Even in case where the processing is very short (hence the CPU is not the bottleneck) - still there's a benefit. It's related to the fact that if you issue several I/O on the same physical device - it has a chance to perform them more efficiently.
For instance, when reading many different sectors from the HD drive you can actually read them all within one disk rotation.
P.S.
And, of course, I'd never thought to do this for 40K lines. The overhead of creating threads, waiting for them to finish, context switches, logic complification, error/failure handling, and etc.
I'd try to do this for a file of at least tens of MBs.
这是一个粒度问题。您的文件很小,需要做的处理很少。一个线程可能可以在一个时间片内吞噬整个文件并在下一个时间片中处理它。两个线程会比一个线程更糟糕。在考虑将并行性作为性能解决方案之前,您需要完成更大的任务。
This is a problem of granularity. You've got a small file, and very little processing to do. One thread can probably gobble the entire file in one time slice and process it in the next. Two threads would be worse than one. You need a much larger task before considering parallelism as a performance solution.

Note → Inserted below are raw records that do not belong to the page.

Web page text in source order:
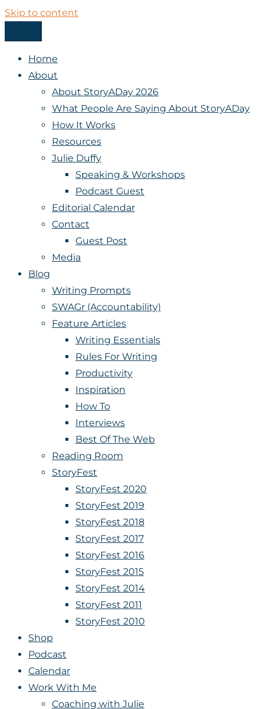
Skip to content
StoryADay
Home
About
About StoryADay 2026
What People Are Saying About StoryADay
How It Works
Resources
Julie Duffy
Speaking & Workshops
Podcast Guest
Editorial Calendar
Contact
Guest Post
Media
Blog
Writing Prompts
SWAGr (Accountability)
Feature Articles
Writing Essentials
Rules For Writing
Productivity
Inspiration
How To
Interviews
Best Of The Web
Reading Room
StoryFest
StoryFest 2020
StoryFest 2019
StoryFest 2018
StoryFest 2017
StoryFest 2016
StoryFest 2015
StoryFest 2014
StoryFest 2011
StoryFest 2010
Shop
Podcast
Calendar
Work With Me
Coaching with Julie
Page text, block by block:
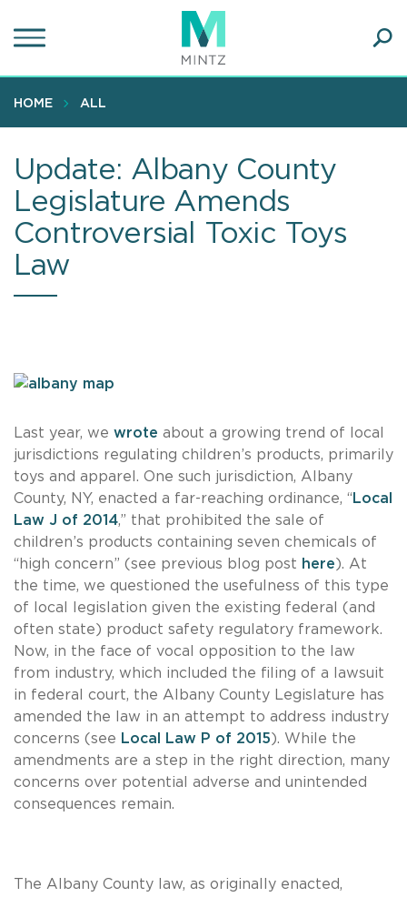
to
content
HOME ALL
Update: Albany County
Legislature Amends
Controversial Toxic Toys
Law
Last year, we wrote about a growing trend of local
jurisdictions regulating children’s products, primarily
toys and apparel. One such jurisdiction, Albany
County, NY, enacted a far-reaching ordinance, “ Local
Law J of 2014,” that prohibited the sale of
children’s products containing seven chemicals of
“high concern” (see previous blog post here). At
the time, we questioned the usefulness of this type
of local legislation given the existing federal (and
often state) product safety regulatory framework.
Now, in the face of vocal opposition to the law
from industry, which included the filing of a lawsuit
in federal court, the Albany County Legislature has
amended the law in an attempt to address industry
concerns (see Local Law P of 2015). While the
amendments are a step in the right direction, many
concerns over potential adverse and unintended
consequences remain.
The Albany County law, as originally enacted,

这显然是一个是/否问题,但不知怎的,很少有人能回答是/否:(
我将你的问题简化为“是否可以使用线程来加速IO任务?”
答案是否定的,因为
将 I/O 请求放入队列中, 1GBps,你想读取一个1GB大小的文件,
因为带宽仍然是1GBps。
你可能想把文件分成10个较小的块并使用10个线程来读取,但这没有帮助, 如果您希望在读取文件时从线程中获益,则需要通过购买更多磁盘或使用具有多个队列的磁盘来获得更多 IO 队列。
It's apparently an yes/no question, but somehow few people can answered by yes/no :(
I'll simplify your question to "Is it possible to use threads to speed up IO task?"
The answer is NO, because
For example, if the bandwidth is 1GBps and you want to read a 1GB-size file, it would cost 1 second.

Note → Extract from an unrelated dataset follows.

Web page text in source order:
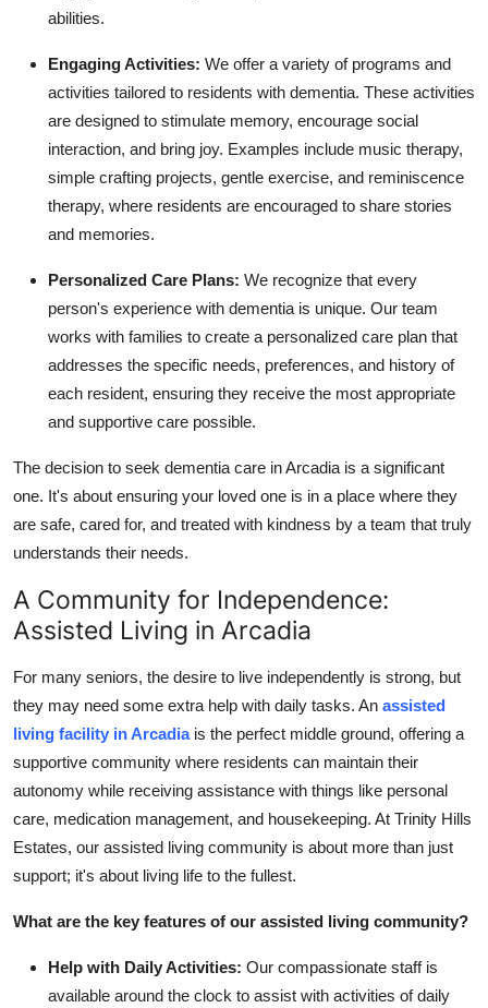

You might want to split the file into 10 smaller chunks and use 10 threads to read, but it doesn't help because the bandwidth is still 1GBps.
If you want to gain benefit from threads when reading files, you'll need more IO queues by buying more disks or use disks that have multiple queues.
我是这样想的。
你有 8 个核心,所以创建 8 个线程。让每个线程解析文件的一个块。所以你需要获取设备/磁盘块大小。当线程解析一个块时,让该线程解析尚未“分配”给线程的新块。
我的另一个想法是有两个线程。解析线程和仅跨过文件磁盘块的线程,即仅读取每个块的第一个字节,从而强制将文件尽快读入内存。
但是,这可以变成一场竞赛。没有什么比真正的现场跑步更好的了!人们会告诉你! :) 找到合适的价格!
I'm thinking like this.
You have 8 cores, so make 8 threads. Let each thread parse one block of the file. So you need to get the device/disk block size. When a block has been parsed by a thread let the thread parse a new one not yet "assigned" to a thread.
Another idea I have would to have 2 threads. A parsing thread and a thread just stepping over the file's disk blocks, ie just by reading the first byte of each block thus forcing the file to be read into memory as fast as possible.
But, this could be made into a contest. Nothing beats doing real live runs! and people will show you! :) find a suitable price!